Growth Looks Like It's Slowing in Europe as US Dollar Slump Alters Export Game

Frankfurt (Feb 21)  Economic activity in the Eurozone slowed modestly this month, according to private sector data published Tuesday, as countries around the world adjust to the reality of a weaker U.S. dollar and persistently low inflation.



IHS Markit's closely-watched Composite PMI index slipped to 57.5 in February, the group said, down from a final January tally of 58.8 but firmly above the 50-point mark that generally separates growth from contraction. Weaker-than-expected readings were also issued for the region's two biggest economies -- France and Germany -- with some of the slowdown pegged to the euro's 3% year-to-date rise against the greenback.

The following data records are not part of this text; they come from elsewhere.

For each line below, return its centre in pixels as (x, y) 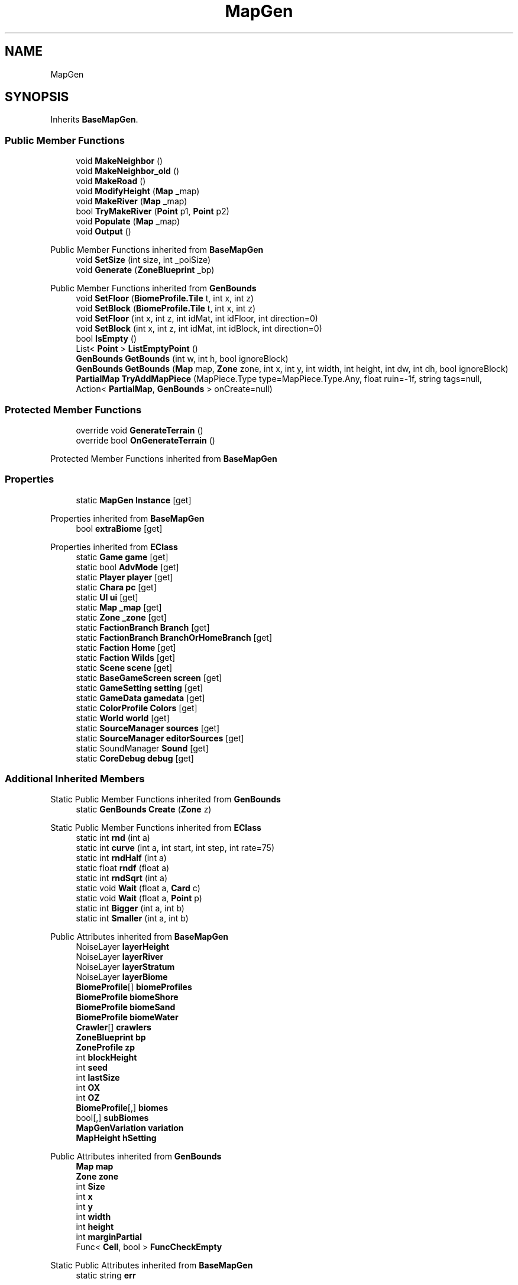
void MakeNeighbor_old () (128, 171)
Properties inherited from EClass (114, 547)
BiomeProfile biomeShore (127, 997)
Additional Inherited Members (75, 779)
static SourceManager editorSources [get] (160, 738)
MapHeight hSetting (116, 1138)
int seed (92, 1068)
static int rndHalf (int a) (121, 858)
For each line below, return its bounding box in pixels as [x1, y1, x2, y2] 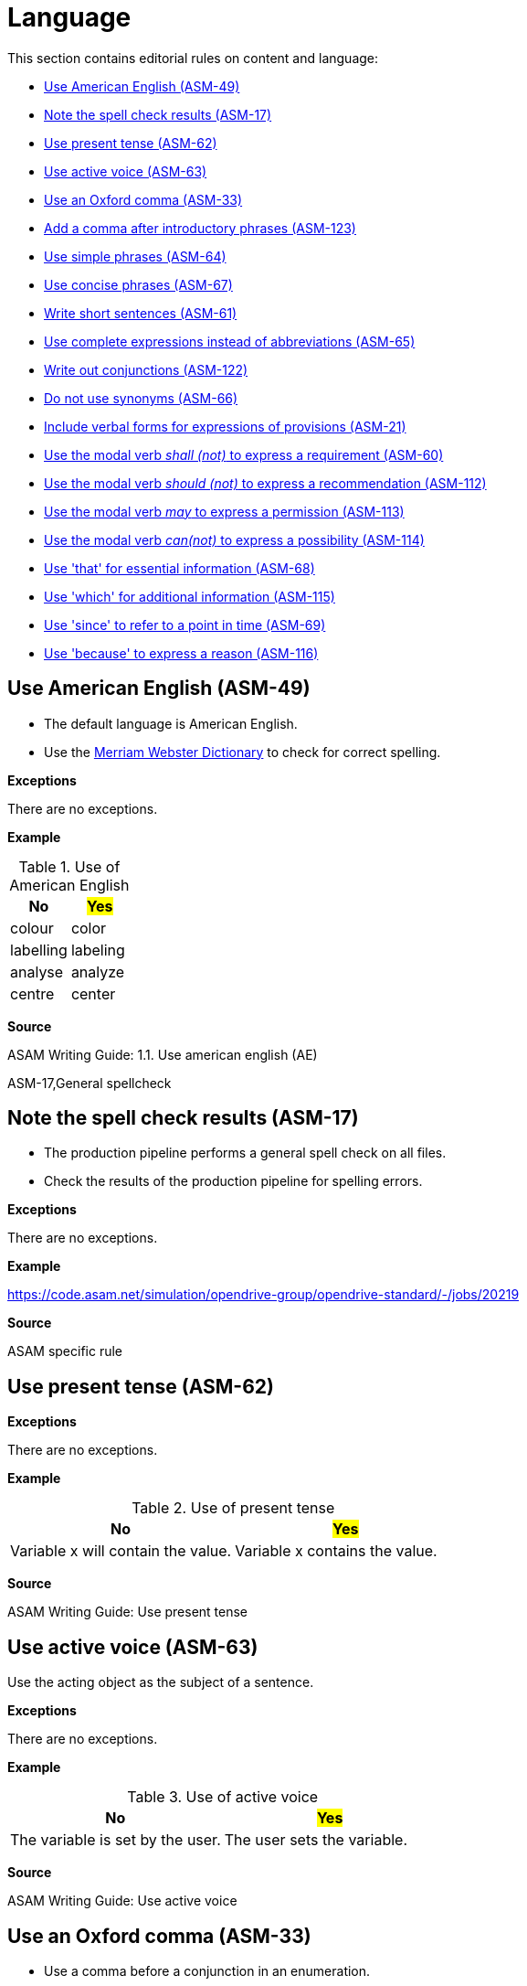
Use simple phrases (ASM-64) [44, 248, 227, 264]
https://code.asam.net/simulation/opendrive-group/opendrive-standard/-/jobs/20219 [7, 1287, 520, 1303]
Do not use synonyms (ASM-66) [44, 390, 238, 406]
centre [10, 984, 55, 1003]
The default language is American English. [44, 715, 298, 731]
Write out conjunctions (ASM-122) [44, 361, 248, 378]
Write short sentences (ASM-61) [44, 304, 237, 321]
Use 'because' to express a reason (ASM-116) [44, 645, 319, 661]
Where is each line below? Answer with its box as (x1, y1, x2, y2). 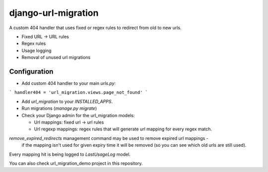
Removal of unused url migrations (21, 54, 91, 60)
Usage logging (21, 47, 52, 53)
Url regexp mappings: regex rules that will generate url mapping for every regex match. (34, 126, 212, 132)
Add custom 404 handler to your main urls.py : (21, 81, 116, 86)
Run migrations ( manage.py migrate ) (21, 105, 97, 111)
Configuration (9, 67, 54, 76)
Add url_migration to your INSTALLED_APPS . (21, 98, 113, 104)
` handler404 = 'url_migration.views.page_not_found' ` (9, 89, 148, 95)
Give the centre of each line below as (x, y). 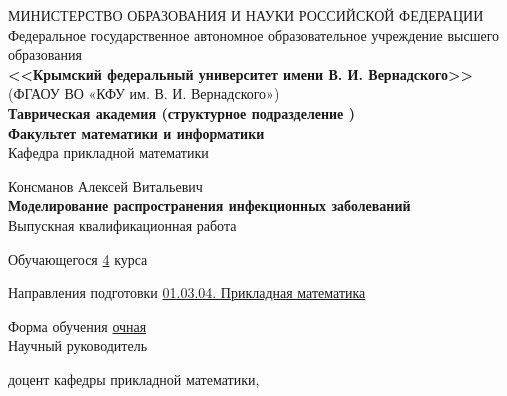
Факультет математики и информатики (136, 132)
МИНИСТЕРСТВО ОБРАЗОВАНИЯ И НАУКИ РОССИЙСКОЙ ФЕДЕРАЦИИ (246, 15)
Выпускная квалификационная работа (122, 224)
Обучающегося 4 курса (78, 258)
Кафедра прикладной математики (108, 152)
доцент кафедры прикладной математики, (134, 378)
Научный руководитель (78, 345)
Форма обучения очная (77, 325)
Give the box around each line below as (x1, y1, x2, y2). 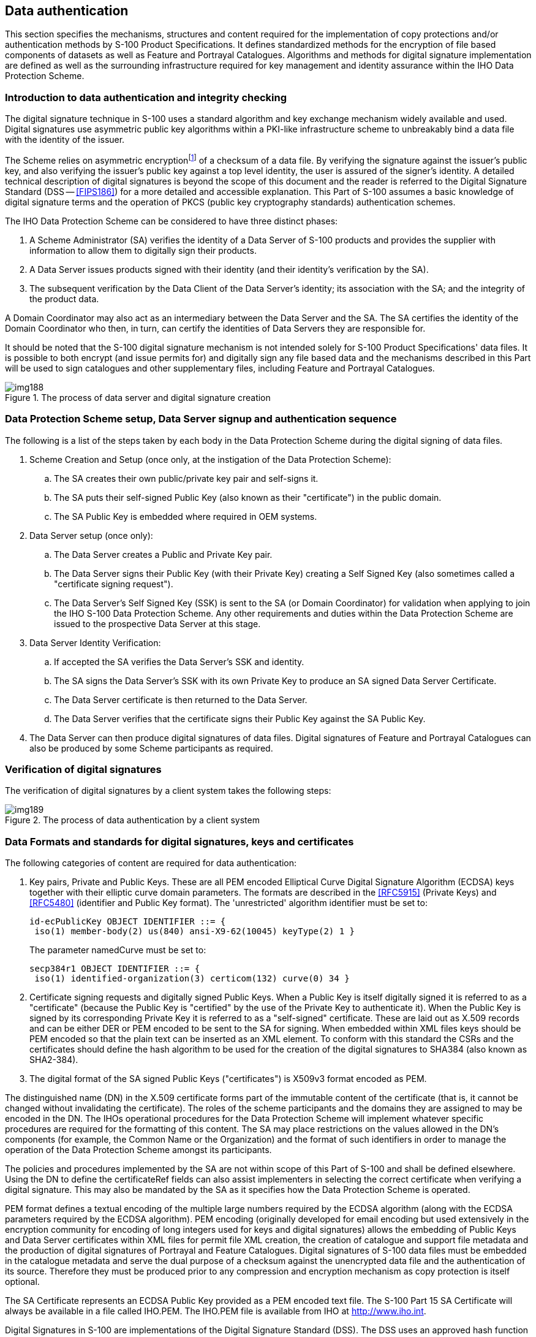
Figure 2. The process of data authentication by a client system (5, 815, 260, 826)
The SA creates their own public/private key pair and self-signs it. (54, 473, 319, 484)
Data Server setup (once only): (29, 530, 153, 541)
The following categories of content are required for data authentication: (5, 858, 297, 869)
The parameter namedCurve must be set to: (29, 945, 206, 956)
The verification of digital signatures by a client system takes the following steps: (5, 785, 331, 796)
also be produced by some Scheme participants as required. (29, 742, 273, 753)
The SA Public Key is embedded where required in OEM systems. (54, 511, 317, 522)
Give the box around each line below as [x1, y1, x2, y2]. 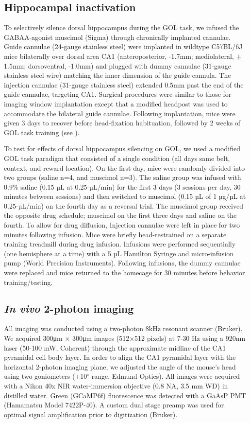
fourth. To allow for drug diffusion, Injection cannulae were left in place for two [4, 220, 240, 230]
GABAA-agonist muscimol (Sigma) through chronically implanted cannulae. [4, 32, 231, 42]
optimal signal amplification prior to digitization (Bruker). [4, 409, 178, 419]
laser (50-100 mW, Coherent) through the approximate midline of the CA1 [4, 342, 226, 352]
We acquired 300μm [4, 333, 63, 343]
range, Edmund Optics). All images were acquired [91, 371, 240, 381]
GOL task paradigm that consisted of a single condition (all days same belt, [4, 153, 230, 163]
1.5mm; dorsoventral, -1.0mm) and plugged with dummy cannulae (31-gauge [4, 60, 231, 70]
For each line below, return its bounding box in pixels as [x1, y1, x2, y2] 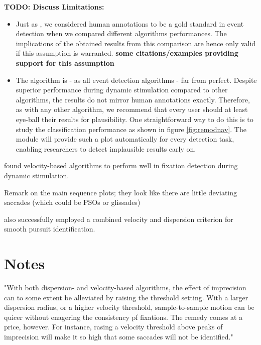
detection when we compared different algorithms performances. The [16, 28, 227, 39]
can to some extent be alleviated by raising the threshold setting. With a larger [4, 292, 248, 302]
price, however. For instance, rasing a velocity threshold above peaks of [4, 321, 223, 332]
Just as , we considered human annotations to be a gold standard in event [16, 18, 244, 29]
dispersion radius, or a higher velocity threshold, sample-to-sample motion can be [4, 302, 254, 312]
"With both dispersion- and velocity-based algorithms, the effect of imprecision [4, 282, 246, 292]
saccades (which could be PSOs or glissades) [4, 197, 141, 207]
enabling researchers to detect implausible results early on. [16, 143, 196, 154]

"February saw the Eurozone's growth spurt lose a little momentum, but the rate of expansion remains impressive, putting the region on course for its best quarter for almost 12 years," said IHS Markit's chief economist, Chris Williamson. "The PMI readings for the first two months of the quarter generally provide a reliable guide to official GDP growth, and indicate that the eurozone economy is expanding at a quarterly rate of 0.9% in the opening quarter of 2018."



The IHS report on Germany, the world's third-largest exporter, noted that, "despite remaining robust overall, rates of growth slowed across both manufacturing and services to the weakest for seven and six months respectively" and said the "latest rise in manufacturing new export orders was the least marked for 12 months."



While still robust, the pullback nonetheless illustrates the impact the dollar's recent weakness has had on growth prospects in some of the world's biggest economies. Earlier Wednesday, the IHS Markit/Nikkei Japan Manufacturing Purchasing Managers Index for February fell to 54.0 from 54.8 in the previous month, with chief economist Joe Hayes noting that "recent yen appreciation has coincided with slower new export order growth."